Step 5: Dynamic spin-up with tuned parameters

The equilibrium TRIFFID runs (xqjcgxqjcl) use an accelerated equilibrium spin-up which may not reflect the carbon cycle state that a transient (dynamic TRIFFID) spin-up would produce. To test this, two dynamic spin-up experiments were run from the preindustrial spin-up xqhuc, using the parameter sets from the two strongest equilibrium candidates:

Experiment Source params V_CRIT_ALPHA Spin-up type Score
xqjlb xqjch 0.361 Dynamic TRIFFID, 200 yr 0.811
xqjlc xqjcj 0.314 Dynamic TRIFFID, 200 yr 0.856

Spin-up timeseries

The figure below shows the temporal evolution of key diagnostics during the 200-year dynamic TRIFFID spin-ups for xqjlb (red dashed) and xqjlc (blue solid), both starting from the preindustrial spin-up xqhuc.

Dynamic spin-up timeseries: xqjlb and xqjlc

The two spin-ups behave very similarly. The main concern is the ongoing decline in trees, CVeg, and CSoil — the dynamic vegetation and soil carbon pools have not fully equilibrated after 200 years, though GPP, NEP, and ocean flux are stable. This is a common feature of HadCM3B-ES spin-ups with TRIFFID dynamic vegetation.

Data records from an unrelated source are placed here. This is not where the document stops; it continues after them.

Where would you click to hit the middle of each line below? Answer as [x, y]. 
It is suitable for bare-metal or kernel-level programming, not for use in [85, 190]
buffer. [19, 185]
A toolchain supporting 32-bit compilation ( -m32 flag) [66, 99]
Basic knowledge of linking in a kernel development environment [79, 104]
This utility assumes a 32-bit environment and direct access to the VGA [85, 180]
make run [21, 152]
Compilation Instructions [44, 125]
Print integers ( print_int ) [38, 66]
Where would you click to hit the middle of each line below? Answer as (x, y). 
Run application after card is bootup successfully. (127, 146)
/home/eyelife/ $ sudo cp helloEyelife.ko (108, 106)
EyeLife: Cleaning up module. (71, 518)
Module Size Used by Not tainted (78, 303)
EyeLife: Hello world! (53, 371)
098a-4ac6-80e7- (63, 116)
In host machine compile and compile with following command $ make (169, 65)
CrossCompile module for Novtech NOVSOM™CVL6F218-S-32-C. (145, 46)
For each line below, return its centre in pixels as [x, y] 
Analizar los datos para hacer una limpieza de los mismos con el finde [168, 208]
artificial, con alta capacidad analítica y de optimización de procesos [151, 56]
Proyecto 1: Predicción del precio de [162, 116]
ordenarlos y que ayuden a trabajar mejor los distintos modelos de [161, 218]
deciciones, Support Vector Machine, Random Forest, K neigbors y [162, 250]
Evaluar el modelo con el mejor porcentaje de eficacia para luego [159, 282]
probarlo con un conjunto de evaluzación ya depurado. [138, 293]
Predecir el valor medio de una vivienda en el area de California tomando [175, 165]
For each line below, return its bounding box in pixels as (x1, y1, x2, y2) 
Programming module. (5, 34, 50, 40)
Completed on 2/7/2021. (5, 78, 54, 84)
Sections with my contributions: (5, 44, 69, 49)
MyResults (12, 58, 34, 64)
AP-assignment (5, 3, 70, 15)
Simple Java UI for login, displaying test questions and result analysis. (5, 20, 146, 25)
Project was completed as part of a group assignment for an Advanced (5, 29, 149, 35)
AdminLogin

Key findings from the dynamic spin-up experiments:

  1. CVeg increases under dynamic spin-up: both experiments show ~60–70 PgC higher CVeg than their equilibrium counterparts (507 vs 444 for xqjlb/xqjch; 517 vs 446 for xqjlc/xqjcj). This shifts CVeg from slightly below target into the target range (450–550 PgC).

  2. CSoil is relatively stable: xqjlb (1157 PgC) is close to xqjch (1176 PgC); xqjlc (1056 PgC) is close to xqjcj (1040 PgC). The dynamic spin-up does not dramatically shift soil carbon.

  3. GPP and NPP are similar: differences between equilibrium and dynamic spin-up are within ~2 PgC/yr for both metrics.

  4. xqjlc confirms xqjcj as the best parameter set: it ranks 2nd overall out of 788 experiments (behind only xqjcj itself), with the most realistic vegetation fractions of any dynamic run (C3 −10%, C4 +9%).

  5. xqjlb underperforms its equilibrium counterpart: score drops from 0.833 (xqjch) to 0.811 (xqjlb), mainly due to increased C4 overestimation (+43% vs +45%) and higher CVeg bias.

  6. Persistent regional weaknesses: South Asia (GPP −58 to −60%) and South East Asia (GPP −29 to −35%) remain problematic across all experiments, suggesting a structural model bias unrelated to the tuned parameters.